Data entries:

○ ○ ○

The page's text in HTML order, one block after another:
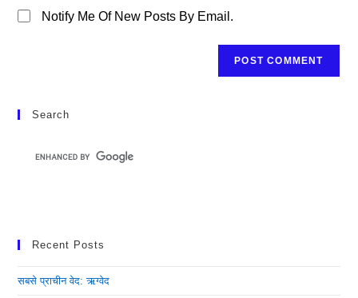
Notify Me Of New Posts By Email.
Search
Recent Posts
सबसे प्राचीन वेद: ऋग्वेद
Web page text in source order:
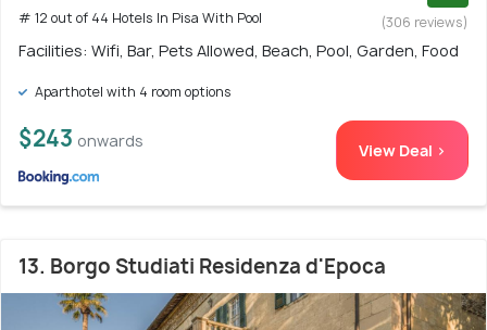
# 12 out of 44 Hotels In Pisa With Pool (306 reviews)
Facilities: Wifi, Bar, Pets Allowed, Beach, Pool, Garden, Food
Aparthotel with 4 room options
$243 onwards View Deal >
13. Borgo Studiati Residenza d'Epoca
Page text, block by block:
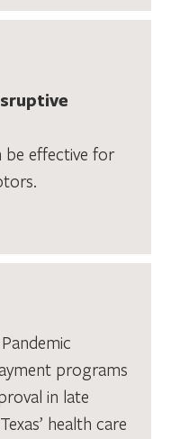
be effective for
programs
in late
health care
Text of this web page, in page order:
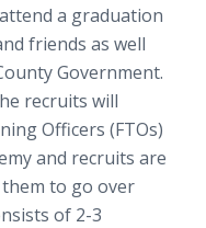
a graduation
friends as well
Government.
recruits will
Officers (FTOs)
and recruits are
to go over
of 2-3
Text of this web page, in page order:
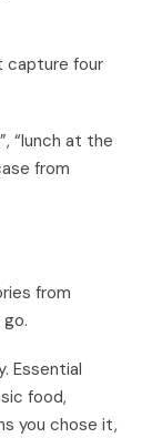
capture four
“lunch at the
from
from
Essential
food,
you chose it,
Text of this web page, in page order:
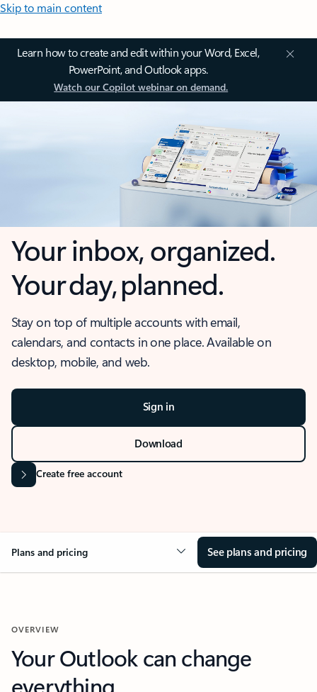
Skip to main content
Learn how to create and edit within your Word, Excel,
PowerPoint, and Outlook apps.
Watch our Copilot webinar on demand.
Your inbox, organized.
Your day, planned.
Stay on top of multiple accounts with email,
calendars, and contacts in one place. Available on
desktop, mobile, and web.
Sign in
Download
Create free account
Plans and pricing See plans and pricing
OVERVIEW
Your Outlook can change
everything
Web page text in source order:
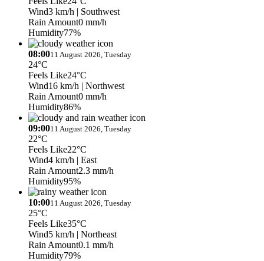
Wind3 km/h | Southwest
Rain Amount0 mm/h
Humidity77%
08:0011 August 2026, Tuesday
24°C
Feels Like24°C
Wind16 km/h | Northwest
Rain Amount0 mm/h
Humidity86%
09:0011 August 2026, Tuesday
22°C
Feels Like22°C
Wind4 km/h | East
Rain Amount2.3 mm/h
Humidity95%
10:0011 August 2026, Tuesday
25°C
Feels Like35°C
Wind5 km/h | Northeast
Rain Amount0.1 mm/h
Humidity79%
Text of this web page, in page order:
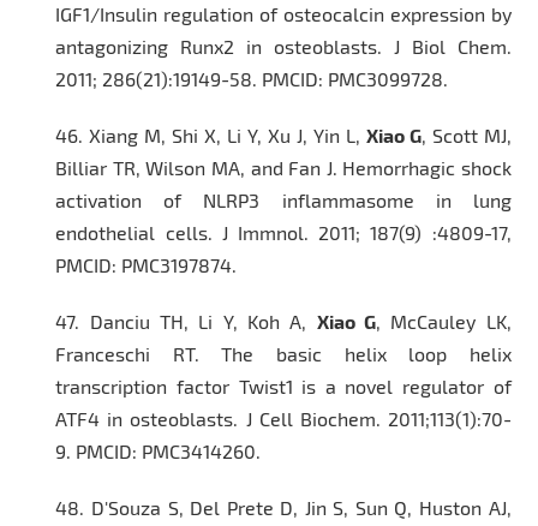
IGF1/Insulin regulation of osteocalcin expression by
antagonizing Runx2 in osteoblasts.
J Biol Chem
2011; 286(21):19149-58. PMCID: PMC3099728.
46.Xiang M, Shi X, Li Y, Xu J, Yin L, Xiao G, Scott MJ,
Billiar TR, Wilson MA, and Fan J. Hemorrhagic shock
activation of NLRP3 inflammasome in lung
endothelial cells.
J Immnol. 2011; 187(9) :4809-17,
PMCID: PMC3197874.
47. Danciu TH, Li Y, Koh A, Xiao G, McCauley LK,
Franceschi RT. The basic helix loop helix
transcription factor Twist1 is a novel regulator of
ATF4 in osteoblasts.
J Cell Biochem . 2011;113(1):70-
9. PMCID: PMC3414260.
48. D'Souza S, Del Prete D, Jin S, Sun Q, Huston AJ,
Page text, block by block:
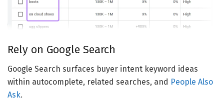
Rely on Google Search
Google Search surfaces buyer intent keyword ideas
within autocomplete, related searches, and People Also
Ask.
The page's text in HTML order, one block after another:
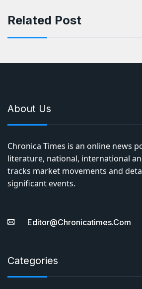
Related Post
About Us
Chronica Times is an online news
literature, national, international
tracks market movements and
significant events.
Editor@chronicatimes.com
Categories
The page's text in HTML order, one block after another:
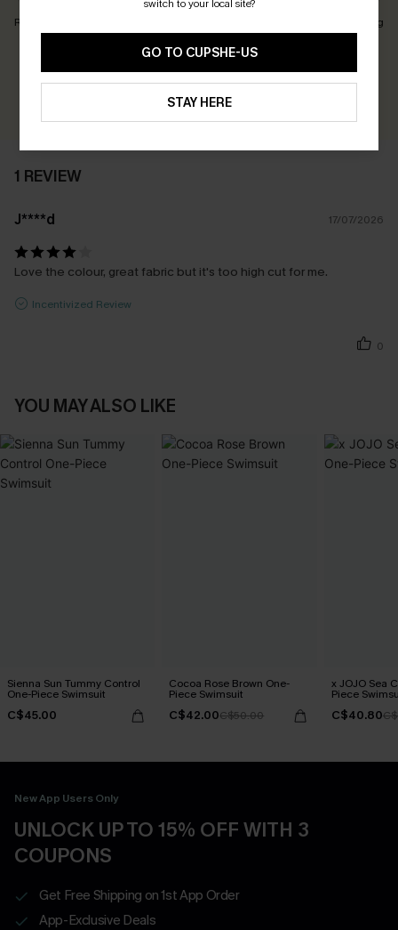
Runs Small Runs Big
Earn 30+ points for each review you leave!
WRITE A REVIEW
1 REVIEW
J****d 17/07/2026
Love the colour, great fabric but it's too high cut for me.
Incentivized Review
0
YOU MAY ALSO LIKE
Sienna Sun Tummy Control
One-Piece Swimsuit
C$45.00
Cocoa Rose Brown One-
Piece Swimsuit
C$42.00C$50.00
x JOJO Sea
Piece
C$40.80
New App Users Only
UNLOCK UP TO 15% OFF WITH 3
COUPONS
Get Free Shipping on 1st App Order
App-Exclusive Deals
switch to your local site?
GO TO CUPSHE-US
STAY HERE
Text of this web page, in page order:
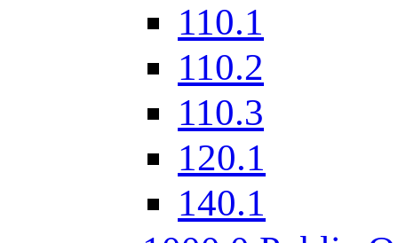
110.1
110.2
110.3
120.1
140.1
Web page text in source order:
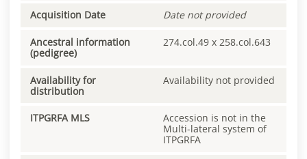
Acquisition Date Date not provided
Ancestral information
(pedigree)
274.col.49 x 258.col.643
Availability for
distribution
Availability not provided
ITPGRFA MLS
Accession is not in the
Multi-lateral system of
ITPGRFA
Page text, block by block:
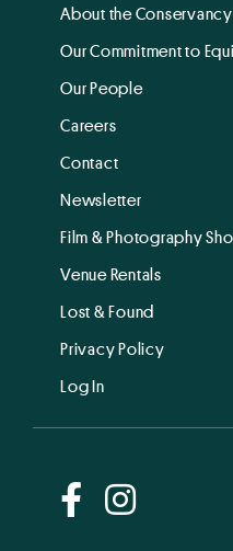
About the Conservancy
Our Commitment to
Our People
Careers
Contact
Newsletter
Film & Photography
Venue Rentals
Lost & Found
Privacy Policy
Log In
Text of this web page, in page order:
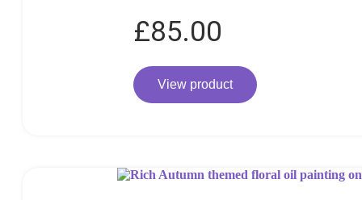
£85.00
View product
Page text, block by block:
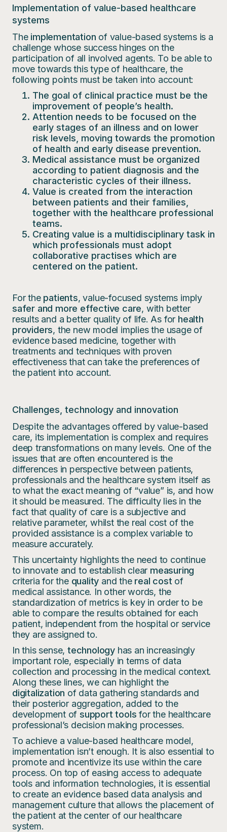
Implementation of value-based healthcare
systems
The implementation of value-based systems is a
challenge whose success hinges on the
participation of all involved agents. To be able to
move towards this type of healthcare, the
following points must be taken into account:
The goal of clinical practice must be the
improvement of people’s health.
Attention needs to be focused on the
early stages of an illness and on lower
risk levels, moving towards the promotion
of health and early disease prevention.
Medical assistance must be organized
according to patient diagnosis and the
characteristic cycles of their illness.
Value is created from the interaction
between patients and their families,
together with the healthcare professional
teams.
Creating value is a multidisciplinary task in
which professionals must adopt
collaborative practises which are
centered on the patient.
For the patients, value-focused systems imply
safer and more effective care, with better
results and a better quality of life. As for health
providers, the new model implies the usage of
evidence based medicine, together with
treatments and techniques with proven
effectiveness that can take the preferences of
the patient into account.
Challenges, technology and innovation
Despite the advantages offered by value-based
care, its implementation is complex and requires
deep transformations on many levels. One of the
issues that are often encountered is the
differences in perspective between patients,
professionals and the healthcare system itself as
to what the exact meaning of “value” is, and how
it should be measured. The difficulty lies in the
fact that quality of care is a subjective and
relative parameter, whilst the real cost of the
provided assistance is a complex variable to
measure accurately.
This uncertainty highlights the need to continue
to innovate and to establish clear measuring
criteria for the quality and the real cost of
medical assistance. In other words, the
standardization of metrics is key in order to be
able to compare the results obtained for each
patient, independent from the hospital or service
they are assigned to.
In this sense, technology has an increasingly
important role, especially in terms of data
collection and processing in the medical context.
Along these lines, we can highlight the
digitalization of data gathering standards and
their posterior aggregation, added to the
development ofsupport toolsfor the healthcare
professional’s decision making processes.
To achieve a value-based healthcare model,
implementation isn’t enough. It is also essential to
promote and incentivize its use within the care
process. On top of easing access to adequate
tools and information technologies, it is essential
to create an evidence based data analysis and
management culture that allows the placement of
the patient at the center of our healthcare
system.
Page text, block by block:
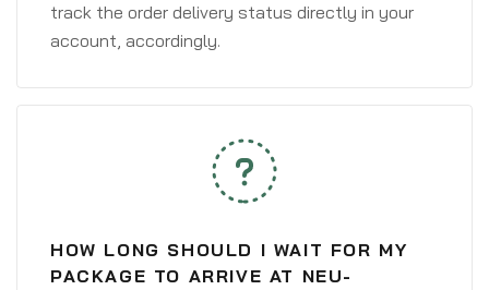
track the order delivery status directly in your
account, accordingly.
HOW LONG SHOULD I WAIT FOR MY
PACKAGE TO ARRIVE AT NEU-
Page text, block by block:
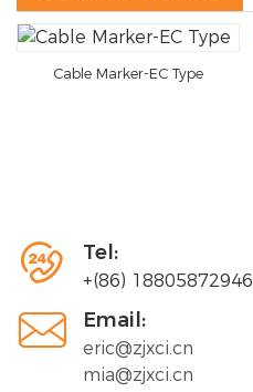
Cable Marker-EC Type
 Tel:
+(86) 18805872946
 Email:
eric@zjxci.cn
mia@zjxci.cn
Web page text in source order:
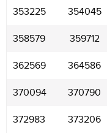
353225 354045
358579 359712
362569 364586
370094 370790
372983 373206
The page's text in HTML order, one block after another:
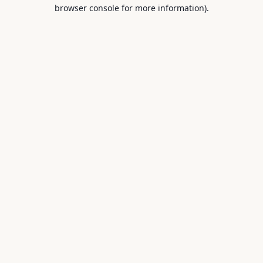
browser console for more information).
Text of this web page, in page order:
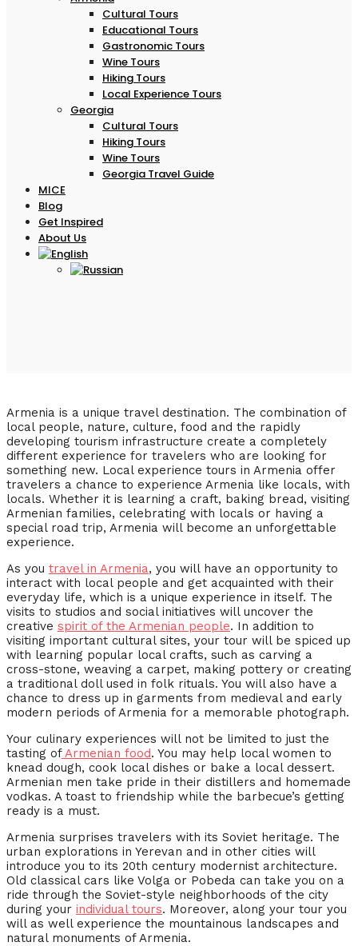
Cultural Tours
Educational Tours
Gastronomic Tours
Wine Tours
Hiking Tours
Local Experience Tours
Georgia
Cultural Tours
Hiking Tours
Wine Tours
Georgia Travel Guide
MICE
Blog
Get Inspired
About Us
Armenia is a unique travel destination. The combination of
local people, nature, culture, food and the rapidly
developing tourism infrastructure create a completely
different experience for travelers who are looking for
something new. Local experience tours in Armenia offer
travelers a chance to experience Armenia like locals, with
locals. Whether it is learning a craft, baking bread, visiting
Armenian families, celebrating with locals or having a
special road trip, Armenia will become an unforgettable
experience.
As you travel in Armenia, you will have an opportunity to
interact with local people and get acquainted with their
everyday life, which is a unique experience in itself. The
visits to studios and social initiatives will uncover the
creative spirit of the Armenian people. In addition to
visiting important cultural sites, your tour will be spiced up
with learning popular local crafts, such as carving a
cross-stone, weaving a carpet, making pottery or creating
a traditional doll used in folk rituals. You will also have a
chance to dress up in garments from medieval and early
modern periods of Armenia for a memorable photograph.
Your culinary experiences will not be limited to just the
tasting ofArmenian food. You may help local women to
knead dough, cook local dishes or bake a local dessert.
Armenian men take pride in their distillers and homemade
vodkas. A toast to friendship while the barbecue’s getting
ready is a must.
Armenia surprises travelers with its Soviet heritage. The
urban explorations in Yerevan and in other cities will
introduce you to its 20th century modernist architecture.
Old classical cars like Volga or Pobeda can take you on a
ride through the Soviet-style neighborhoods of the city
during your individual tours. Moreover, along your tour you
will as well experience the mountainous landscapes and
natural monuments of Armenia.
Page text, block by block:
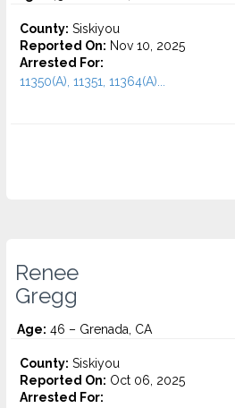
County: Siskiyou
Reported On: Nov 10, 2025
Arrested For:
11350(A), 11351, 11364(A)...
Renee
Gregg
Age: 46 – Grenada, CA
County: Siskiyou
Reported On: Oct 06, 2025
Arrested For:
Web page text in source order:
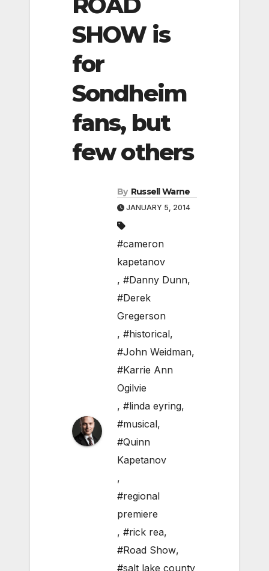
SHOW is
for
Sondheim
fans, but
few others
By Russell Warne
JANUARY 5, 2014
#cameron
kapetanov
, #Danny Dunn,
#Derek
Gregerson
, #historical,
#John Weidman,
#Karrie Ann
Ogilvie
, #linda eyring,
#musical,
#Quinn
Kapetanov
,
#regional
premiere
, #rick rea,
#Road Show,
#salt lake county
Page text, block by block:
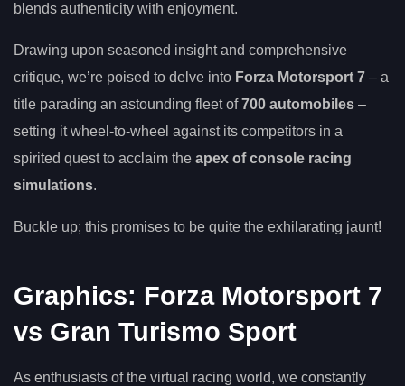
blends authenticity with enjoyment.
Drawing upon seasoned insight and comprehensive
critique, we’re poised to delve into Forza Motorsport 7 – a
title parading an astounding fleet of700 automobiles –
setting it wheel-to-wheel against its competitors in a
spirited quest to acclaim the apex of console racing
simulations.
Buckle up; this promises to be quite the exhilarating jaunt!
Graphics: Forza Motorsport 7
vs Gran Turismo Sport
As enthusiasts of the virtual racing world, we constantly
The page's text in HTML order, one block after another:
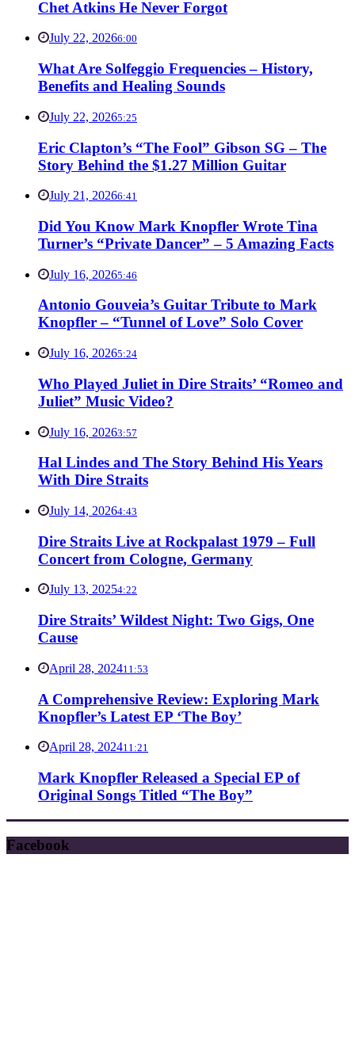
Chet Atkins He Never Forgot
July 22, 20266:00
What Are Solfeggio Frequencies – History,
Benefits and Healing Sounds
July 22, 20265:25
Eric Clapton’s “The Fool” Gibson SG – The
Story Behind the $1.27 Million Guitar
July 21, 20266:41
Did You Know Mark Knopfler Wrote Tina
Turner’s “Private Dancer” – 5 Amazing Facts
July 16, 20265:46
Antonio Gouveia’s Guitar Tribute to Mark
Knopfler – “Tunnel of Love” Solo Cover
July 16, 20265:24
Who Played Juliet in Dire Straits’ “Romeo and
Juliet” Music Video?
July 16, 20263:57
Hal Lindes and The Story Behind His Years
With Dire Straits
July 14, 20264:43
Dire Straits Live at Rockpalast 1979 – Full
Concert from Cologne, Germany
July 13, 20254:22
Dire Straits’ Wildest Night: Two Gigs, One
Cause
April 28, 202411:53
A Comprehensive Review: Exploring Mark
Knopfler’s Latest EP ‘The Boy’
April 28, 202411:21
Mark Knopfler Released a Special EP of
Original Songs Titled “The Boy”
Facebook
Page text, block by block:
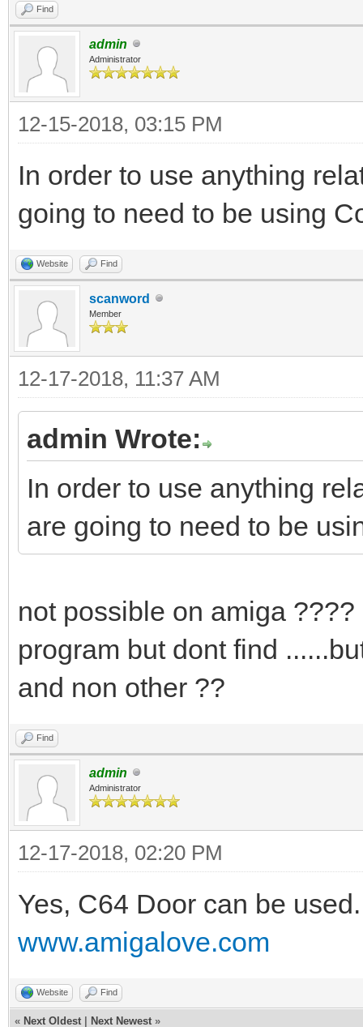
Find
admin
Administrator
12-15-2018, 03:15 PM
In order to use anything
going to need to be using
Website Find
scanword
Member
12-17-2018, 11:37 AM
admin Wrote:
In order to use anything
are going to need to be
not possible on amiga
program but dont find
and non other ??
Find
admin
Administrator
12-17-2018, 02:20 PM
Yes, C64 Door can be
www.amigalove.com
Website Find
« Next Oldest Next Newest »
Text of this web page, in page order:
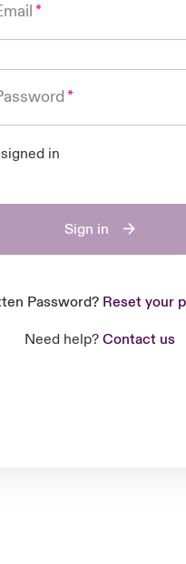
in
Sign in
Password? Reset your
Need help? Contact us
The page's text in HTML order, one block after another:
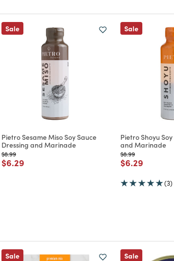
Sale
Pietro Sesame Miso Soy Sauce
Dressing and Marinade
Price reduced from
$8.99to
Price reduced from
$6.29
Sale
Pietro Shoyu
and Marinade
Price reduced from
$8.99to
Price
$6.29
(3)
Sale Sale
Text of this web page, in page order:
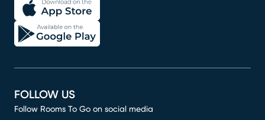
FOLLOW US
Follow Rooms To Go on social media

○ ○ ○

PROBLEM STATEMENT: How many lines in these entries contain the string "life"? State the number and nothing more.

RESPONSE AREA: 2